▶ Records for the task
== Segment start ==
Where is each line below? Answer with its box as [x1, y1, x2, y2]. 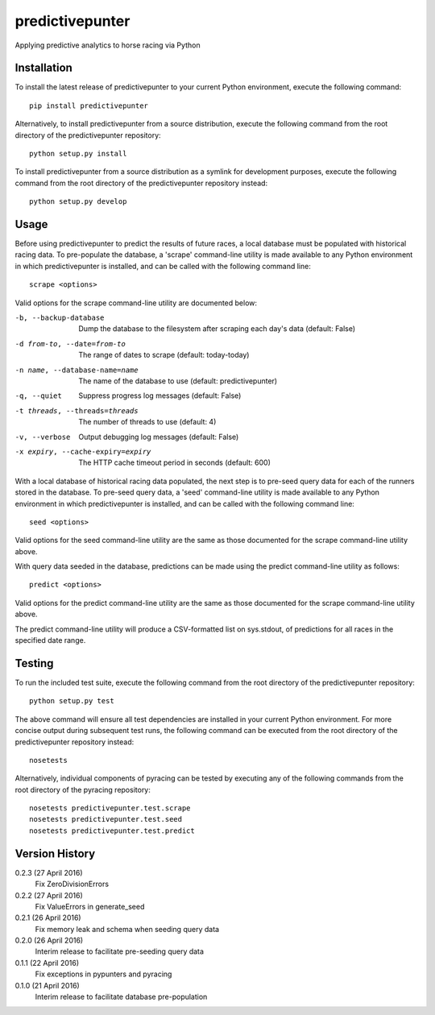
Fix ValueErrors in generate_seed [35, 901, 145, 911]
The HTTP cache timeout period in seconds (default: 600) [78, 458, 271, 467]
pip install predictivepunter [29, 101, 149, 110]
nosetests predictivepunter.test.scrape [29, 804, 191, 813]
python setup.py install [29, 149, 127, 159]
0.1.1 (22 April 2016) [14, 958, 80, 967]
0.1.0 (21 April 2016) [14, 980, 80, 990]
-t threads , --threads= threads [14, 406, 139, 415]
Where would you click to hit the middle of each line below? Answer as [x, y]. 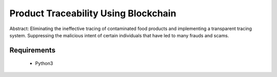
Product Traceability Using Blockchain [93, 13]
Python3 [44, 63]
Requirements [33, 50]
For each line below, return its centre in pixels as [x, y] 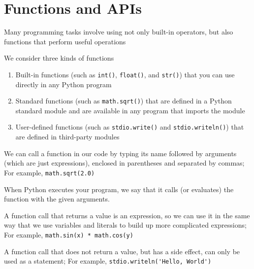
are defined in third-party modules [67, 137]
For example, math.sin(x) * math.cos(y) [69, 234]
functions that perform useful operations [65, 41]
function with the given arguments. [57, 199]
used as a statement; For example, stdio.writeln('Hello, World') [108, 261]
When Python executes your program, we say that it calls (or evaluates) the [119, 189]
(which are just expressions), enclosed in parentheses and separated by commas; [124, 163]
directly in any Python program [63, 84]
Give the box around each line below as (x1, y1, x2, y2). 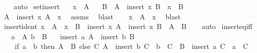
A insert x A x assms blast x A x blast (4, 11, 181, 21)
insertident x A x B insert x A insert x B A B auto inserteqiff (4, 21, 252, 32)
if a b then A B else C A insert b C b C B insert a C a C (14, 41, 248, 51)
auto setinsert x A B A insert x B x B (13, 1, 184, 11)
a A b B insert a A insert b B (11, 31, 135, 41)
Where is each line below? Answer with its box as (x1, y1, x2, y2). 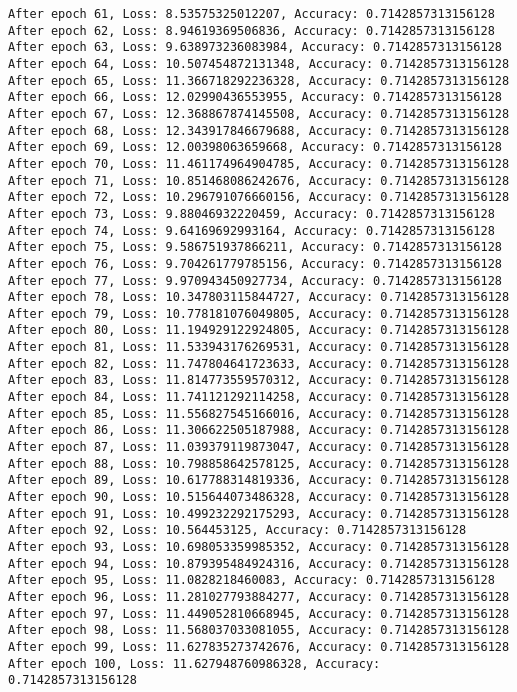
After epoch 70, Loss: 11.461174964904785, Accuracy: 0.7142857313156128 (8, 156, 510, 171)
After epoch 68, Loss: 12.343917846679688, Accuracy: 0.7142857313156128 (8, 123, 510, 138)
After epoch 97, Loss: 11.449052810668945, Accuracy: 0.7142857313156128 (8, 606, 510, 621)
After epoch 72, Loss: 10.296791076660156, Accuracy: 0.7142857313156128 (8, 190, 510, 205)
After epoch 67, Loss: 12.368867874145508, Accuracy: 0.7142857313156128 (8, 106, 510, 121)
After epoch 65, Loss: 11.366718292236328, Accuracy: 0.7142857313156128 (8, 73, 510, 88)
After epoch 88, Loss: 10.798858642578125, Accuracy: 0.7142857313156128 (8, 456, 510, 471)
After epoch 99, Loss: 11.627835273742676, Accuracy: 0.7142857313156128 (8, 639, 510, 654)
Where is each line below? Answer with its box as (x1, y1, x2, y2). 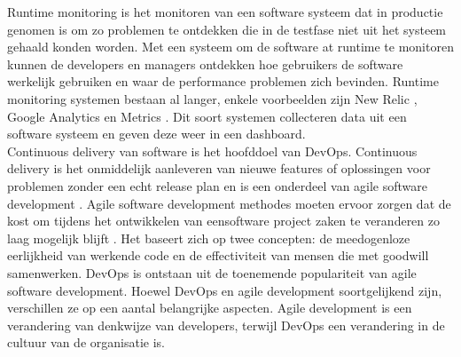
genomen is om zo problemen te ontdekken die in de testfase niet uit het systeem (7, 20, 447, 38)
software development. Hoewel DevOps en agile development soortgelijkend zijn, (7, 281, 442, 299)
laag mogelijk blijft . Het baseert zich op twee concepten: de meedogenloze (7, 228, 410, 247)
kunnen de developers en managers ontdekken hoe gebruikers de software (7, 54, 403, 73)
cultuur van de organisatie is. (7, 333, 165, 352)
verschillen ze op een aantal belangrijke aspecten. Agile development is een (7, 298, 412, 317)
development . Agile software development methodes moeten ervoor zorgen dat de (7, 194, 451, 212)
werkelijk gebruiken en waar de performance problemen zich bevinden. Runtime (7, 72, 439, 91)
== Segment end ==
▶ Work order
Pictures are to be left out; all else in the entries above is to be quoted exactly.

▶ Worked solution
Where is each line below? Answer with its box as [x1, y1, x2, y2]. 
Fix ValueErrors in generate_seed [35, 901, 145, 911]
The HTTP cache timeout period in seconds (default: 600) [78, 458, 271, 467]
pip install predictivepunter [29, 101, 149, 110]
nosetests predictivepunter.test.scrape [29, 804, 191, 813]
python setup.py install [29, 149, 127, 159]
0.1.1 (22 April 2016) [14, 958, 80, 967]
0.1.0 (21 April 2016) [14, 980, 80, 990]
-t threads , --threads= threads [14, 406, 139, 415]
Where would you click to hit the middle of each line below? Answer as [x, y]. 
Product Traceability Using Blockchain [93, 13]
Python3 [44, 63]
Requirements [33, 50]
For each line below, return its centre in pixels as [x, y] 
are defined in third-party modules [67, 137]
For example, math.sin(x) * math.cos(y) [69, 234]
functions that perform useful operations [65, 41]
function with the given arguments. [57, 199]
used as a statement; For example, stdio.writeln('Hello, World') [108, 261]
When Python executes your program, we say that it calls (or evaluates) the [119, 189]
(which are just expressions), enclosed in parentheses and separated by commas; [124, 163]
directly in any Python program [63, 84]
Give the box around each line below as (x1, y1, x2, y2). 
A insert x A x assms blast x A x blast (4, 11, 181, 21)
insertident x A x B insert x A insert x B A B auto inserteqiff (4, 21, 252, 32)
if a b then A B else C A insert b C b C B insert a C a C (14, 41, 248, 51)
auto setinsert x A B A insert x B x B (13, 1, 184, 11)
a A b B insert a A insert b B (11, 31, 135, 41)
Where is each line below? Answer with its box as (x1, y1, x2, y2). 
After epoch 70, Loss: 11.461174964904785, Accuracy: 0.7142857313156128 (8, 156, 510, 171)
After epoch 68, Loss: 12.343917846679688, Accuracy: 0.7142857313156128 (8, 123, 510, 138)
After epoch 97, Loss: 11.449052810668945, Accuracy: 0.7142857313156128 (8, 606, 510, 621)
After epoch 72, Loss: 10.296791076660156, Accuracy: 0.7142857313156128 (8, 190, 510, 205)
After epoch 67, Loss: 12.368867874145508, Accuracy: 0.7142857313156128 (8, 106, 510, 121)
After epoch 65, Loss: 11.366718292236328, Accuracy: 0.7142857313156128 (8, 73, 510, 88)
After epoch 88, Loss: 10.798858642578125, Accuracy: 0.7142857313156128 (8, 456, 510, 471)
After epoch 99, Loss: 11.627835273742676, Accuracy: 0.7142857313156128 (8, 639, 510, 654)
Where is each line below? Answer with its box as (x1, y1, x2, y2). 
genomen is om zo problemen te ontdekken die in de testfase niet uit het systeem (7, 20, 447, 38)
software development. Hoewel DevOps en agile development soortgelijkend zijn, (7, 281, 442, 299)
laag mogelijk blijft . Het baseert zich op twee concepten: de meedogenloze (7, 228, 410, 247)
kunnen de developers en managers ontdekken hoe gebruikers de software (7, 54, 403, 73)
cultuur van de organisatie is. (7, 333, 165, 352)
verschillen ze op een aantal belangrijke aspecten. Agile development is een (7, 298, 412, 317)
development . Agile software development methodes moeten ervoor zorgen dat de (7, 194, 451, 212)
werkelijk gebruiken en waar de performance problemen zich bevinden. Runtime (7, 72, 439, 91)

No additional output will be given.